The provisions of the Act of Association were so heavily weighted against Mary that she stood absolutely no chance of acquittal even if it had
not been quite clear to all and sundry that her case had been pre-judged. Indeed Cecil mentioned calmly to Shrewsbury that if his health really did prevent him from attending, he ought to authorize Cecil in advance to deliver his (Shrewsbury’s) opinion of Mary’s guilt.
5
It was of no avail for Châteauneuf, the French ambassador, to plead with Elizabeth for Mary at least to have counsel to defend her on what was a capital charge: Elizabeth told him sharply that she did not need advice from strangers on how to manage her own business. At the forthcoming trial, therefore, Mary was to be allowed neither counsel nor witnesses in her defence; she was not even to be allowed a secretary or amanuensis to help her prepare her own case – her own secretaries being of course still in prison in London. She was to be left quite alone, a sick woman and a foreigner, who knew nothing of England, its laws, or customs, and had only begun to learn its language comparatively late in life, to conduct and manage her own defence against the best legal brains in the country. These eminent lawyers on the other hand were not even to be put to the simple task of bringing witnesses for the prosecution for none was to be called.
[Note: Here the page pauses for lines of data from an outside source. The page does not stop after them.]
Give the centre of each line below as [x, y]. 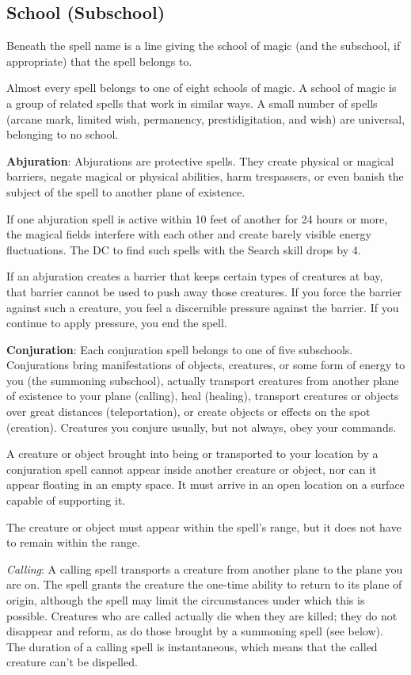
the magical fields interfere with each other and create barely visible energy [189, 234]
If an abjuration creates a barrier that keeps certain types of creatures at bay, [195, 276]
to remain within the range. [73, 542]
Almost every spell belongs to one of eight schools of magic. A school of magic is [202, 88]
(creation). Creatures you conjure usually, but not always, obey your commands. [202, 427]
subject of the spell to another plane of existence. [126, 191]
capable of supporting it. [66, 500]
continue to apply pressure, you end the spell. [117, 323]
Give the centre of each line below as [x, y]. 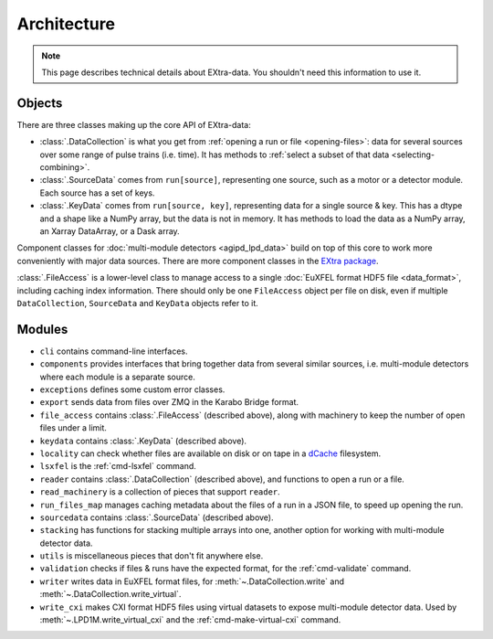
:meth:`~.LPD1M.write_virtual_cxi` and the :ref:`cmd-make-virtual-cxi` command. [190, 620]
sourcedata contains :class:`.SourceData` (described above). [157, 517]
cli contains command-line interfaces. [114, 351]
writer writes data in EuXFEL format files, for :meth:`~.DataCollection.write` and [192, 581]
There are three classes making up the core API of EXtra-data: [134, 124]
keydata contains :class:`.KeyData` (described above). [143, 441]
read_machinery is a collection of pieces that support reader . [160, 492]
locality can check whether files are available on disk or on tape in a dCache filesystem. [210, 453]
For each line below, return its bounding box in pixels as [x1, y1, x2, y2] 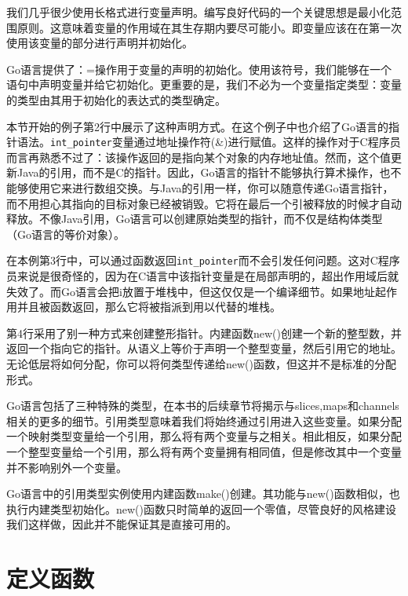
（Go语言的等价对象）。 [6, 225, 125, 242]
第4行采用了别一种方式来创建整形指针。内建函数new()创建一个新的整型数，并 [6, 324, 402, 341]
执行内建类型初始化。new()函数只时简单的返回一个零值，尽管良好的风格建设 [6, 500, 396, 517]
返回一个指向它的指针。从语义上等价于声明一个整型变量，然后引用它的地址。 [6, 340, 402, 357]
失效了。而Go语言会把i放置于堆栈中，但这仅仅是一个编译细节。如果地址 [6, 283, 375, 299]
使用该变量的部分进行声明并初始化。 [6, 35, 193, 51]
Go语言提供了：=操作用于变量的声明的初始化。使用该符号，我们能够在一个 [6, 60, 392, 77]
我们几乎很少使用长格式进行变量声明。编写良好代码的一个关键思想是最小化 [6, 4, 391, 20]
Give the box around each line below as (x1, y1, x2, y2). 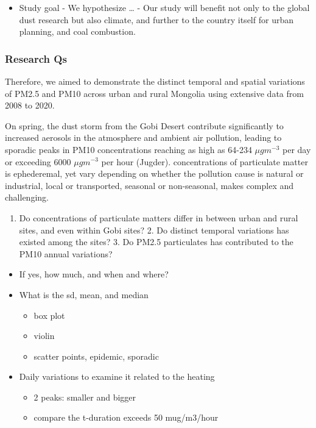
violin (33, 329, 55, 342)
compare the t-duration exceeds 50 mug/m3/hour (33, 411, 219, 424)
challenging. (5, 191, 49, 204)
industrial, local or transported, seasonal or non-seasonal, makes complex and (5, 179, 294, 191)
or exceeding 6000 (5, 155, 71, 168)
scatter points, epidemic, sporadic (33, 349, 159, 362)
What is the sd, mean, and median (19, 288, 149, 301)
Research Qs (5, 51, 67, 66)

Yet, curiously enough, by the standards of the sixteenth century the innate injustice of the trial of Mary Queen of Scots lay not so much in its arrangements – the accused was never allowed counsel at an English treason trial at this date, and the barbarity of the Scottish treason trials has been sufficiently commented upon

– as in the fact that the trial took place at all. How, indeed, could it ever be legal for Mary as sovereign, the queen of a foreign country, to be tried for treason, when she was in no sense one of Elizabeth’s subjects? In 1586 the sovereignty of a ruler was taken extremely seriously with regard to his own subjects – how much more difficult then was it to try and execute one who was actually or had been the sovereign of another country? Elizabeth herself was the first to perceive the dangers for the future of pulling down any monarch to the rank where he or she could be punished like any other subject – let alone the monarch of another country. If Mary had partaken in treasonable activities in England where in any case she was a prisoner, held against her will – the correct remedy (although of course it was never considered) was surely to expel her from the country. The mere judicial proceedings for trying a sovereign presented enormous difficulties by English common law. In England it was the foundation-stone of justice that every man had a right to be tried by his peers; Mary being a queen had no peers in England except Elizabeth herself. Neither privy councillors nor earls nor barons gathered together in no matter what profusion could be said to be the equals of one who was an anointed queen.

As the English lawyers pondered these questions, it was even suggested that the old claims of England to feudal suzerainty over Scotland (last used by Henry
VIII
to justify his depredations) might be brought out again, dusted over and employed to prove that Mary was Elizabeth’s subject and as such capable of both treason against her, and of trial by English law. In the end the line of proceedings taken consisted of a long narration of circumstances ranging down from ancient times – some of them very ancient indeed – when it had been considered suitable for one sovereign to try another for treason done within their state. The most recent case cited was that of Conradin, last of the Hohenstaufen, who, four centuries earlier, had been beheaded by the papal nominee for his father’s thrones, Charles, duke of Anjou, after being captured in battle and subjected to a form of treason trial. But the two cases were hardly comparable, as Mary had certainly not been captured in battle, and in any case was utterly ignorant of the laws of England, a country in which she had never been permitted to live at liberty.